UNITED STATES

SECURITIES AND EXCHANGE COMMISSION

Washington, D.C. 20549

 

 

FORM 8-K

 

 

CURRENT REPORT

Pursuant to Section 13 or 15(d) of the

Securities Exchange Act of 1934

Date of Report (Date of earliest event reported): May 30, 2012

 

 

KRAFT FOODS INC.

(Exact name of registrant as specified in its charter)

 

 

 

Virginia   1-16483   52-2284372

(State or other jurisdiction

of incorporation)

 

(Commission

File Number)

 

(I.R.S. Employer

Identification No.)

Three Lakes Drive, Northfield, Illinois   60093-2753
(Address of Principal executive offices)   (Zip Code)

Registrant’s Telephone number, including area code: (847) 646-2000

Not Applicable

(Former name or former address, if changed since last report.)

 

 

Check the appropriate box below if the Form 8-K filing is intended to simultaneously satisfy the filing obligation of the registrant under any of the following provisions (see General Instruction A.2. below):

 

¨ Written communications pursuant to Rule 425 under the Securities Act (17 CFR 230.425)

 

¨ Soliciting material pursuant to Rule 14a-12 under the Exchange Act (17 CFR 240.14a-12)

 

¨ Pre-commencement communications pursuant to Rule 14d-2(b) under the Exchange Act (17 CFR 240.14d-2(b))

 

¨ Pre-commencement communications pursuant to Rule 13e-4(c) under the Exchange Act (17 CFR 240.13e-4(c))

 

 

 


Item 1.01. Entry into a Material Definitive Agreement

The information set forth below in Item 8.01 is incorporated herein by reference.

Item 8.01. Other Events

Kraft Foods Inc. (the “Company,” “we,” “us,” or “our”) today announced the pricing of $6 billion in aggregate principal amount of notes to be issued by its wholly owned subsidiary, Kraft Foods Group, Inc. (“Kraft Foods Group”).
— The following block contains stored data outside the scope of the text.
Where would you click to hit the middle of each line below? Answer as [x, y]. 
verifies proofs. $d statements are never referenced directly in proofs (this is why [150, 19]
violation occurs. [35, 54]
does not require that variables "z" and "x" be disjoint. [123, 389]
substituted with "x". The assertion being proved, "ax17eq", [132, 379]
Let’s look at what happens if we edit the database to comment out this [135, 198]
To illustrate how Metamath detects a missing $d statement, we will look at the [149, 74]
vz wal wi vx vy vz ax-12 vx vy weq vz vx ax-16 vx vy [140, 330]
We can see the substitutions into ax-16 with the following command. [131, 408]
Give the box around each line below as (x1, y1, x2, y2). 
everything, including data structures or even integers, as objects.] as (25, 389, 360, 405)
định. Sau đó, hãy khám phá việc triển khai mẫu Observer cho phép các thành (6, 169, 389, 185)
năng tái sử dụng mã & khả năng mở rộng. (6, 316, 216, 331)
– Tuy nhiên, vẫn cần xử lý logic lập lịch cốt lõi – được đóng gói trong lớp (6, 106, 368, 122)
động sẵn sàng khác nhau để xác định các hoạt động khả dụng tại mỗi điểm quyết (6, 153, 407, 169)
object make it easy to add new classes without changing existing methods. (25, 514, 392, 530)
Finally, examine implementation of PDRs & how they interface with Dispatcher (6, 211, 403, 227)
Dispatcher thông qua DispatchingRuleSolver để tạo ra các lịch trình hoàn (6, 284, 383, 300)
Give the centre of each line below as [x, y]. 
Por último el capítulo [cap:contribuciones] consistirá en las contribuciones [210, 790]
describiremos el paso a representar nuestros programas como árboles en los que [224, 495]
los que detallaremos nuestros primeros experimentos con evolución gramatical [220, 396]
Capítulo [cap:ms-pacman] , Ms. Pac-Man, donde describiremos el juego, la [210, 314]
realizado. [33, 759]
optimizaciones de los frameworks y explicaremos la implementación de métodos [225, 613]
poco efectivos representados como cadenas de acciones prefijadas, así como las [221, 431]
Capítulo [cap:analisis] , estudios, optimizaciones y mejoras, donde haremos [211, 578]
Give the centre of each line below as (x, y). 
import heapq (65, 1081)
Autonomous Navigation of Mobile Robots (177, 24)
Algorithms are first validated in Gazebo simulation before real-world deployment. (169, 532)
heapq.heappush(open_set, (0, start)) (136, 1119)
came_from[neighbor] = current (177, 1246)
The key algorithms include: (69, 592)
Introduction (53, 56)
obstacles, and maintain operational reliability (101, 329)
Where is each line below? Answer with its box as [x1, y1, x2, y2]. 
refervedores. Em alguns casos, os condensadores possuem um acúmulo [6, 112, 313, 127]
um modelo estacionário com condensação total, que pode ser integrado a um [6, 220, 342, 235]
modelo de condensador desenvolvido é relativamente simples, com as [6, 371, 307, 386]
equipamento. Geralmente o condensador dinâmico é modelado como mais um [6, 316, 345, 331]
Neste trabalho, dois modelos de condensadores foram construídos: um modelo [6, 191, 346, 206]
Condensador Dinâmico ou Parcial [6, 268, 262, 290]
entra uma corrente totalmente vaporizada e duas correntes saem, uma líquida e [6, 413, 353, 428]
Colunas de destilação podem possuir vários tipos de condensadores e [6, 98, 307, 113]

Kraft Foods Group will issue $1 billion principal amount of its 1.625% Notes due 2015, $1 billion principal amount of its 2.250% Notes due 2017, $2 billion principal amount of its 3.500% Notes due 2022, and $2 billion principal amount of its 5.000% Notes due 2042 (collectively, the “Notes”). The Notes will be senior unsecured obligations of Kraft Foods Group and will rank equally in right of payment with all of Kraft Food Group’s existing and future senior unsecured indebtedness, and will be initially guaranteed by us, which guarantee will rank equally in right of payment with all of our existing and future senior unsecured indebtedness. Upon the consummation of the previously announced proposed spin-off of our North American grocery business to our shareholders (the “Spin-Off”), our guarantee will automatically terminate, and we will automatically be released from our obligations under the Notes.

In connection with the issuance of the Notes, we and Kraft Foods Group entered into a Purchase Agreement dated May 30, 2012 (the “Purchase Agreement”) among Kraft Foods Group, as issuer, the Company, as guarantor, and Barclays Capital Inc., Citigroup Global Markets Inc., Goldman, Sachs & Co., J.P. Morgan Securities LLC and RBS Securities Inc., as representatives of the several initial purchasers named in the Purchase Agreement (the “Initial Purchasers”) pursuant to which Kraft Foods Group agreed to issue and sell the Notes to the Initial Purchasers.

In connection with the issuance of the Notes, Kraft Foods Group and the Company will enter into an indenture, as supplemented by a first supplemental indenture (together, the “Indenture”), with Deutsche Bank Trust Company Americas, as trustee. The Notes will be subject to certain customary covenants, including limitations on Kraft Food Group’s ability, with significant exceptions (i) to incur debt secured by liens above a certain threshold, (ii) to engage in certain sale and leaseback transactions above a certain threshold and (iii) to consolidate, merge, convey or transfer its assets substantially as an entirety.

The issuance of the Notes is expected to close on June 4, 2012, subject to customary closing conditions.

Kraft Foods Group expects to file a copy of the Indenture and the form of global Note for each series of Notes in connection with its next Form 10 filing in June 2012.


SIGNATURE

Pursuant to the requirements of the Securities Exchange Act of 1934, the registrant has duly caused this report to be signed on its behalf by the undersigned hereunto duly authorized.

 

Date: May 31, 2012    KRAFT FOODS INC.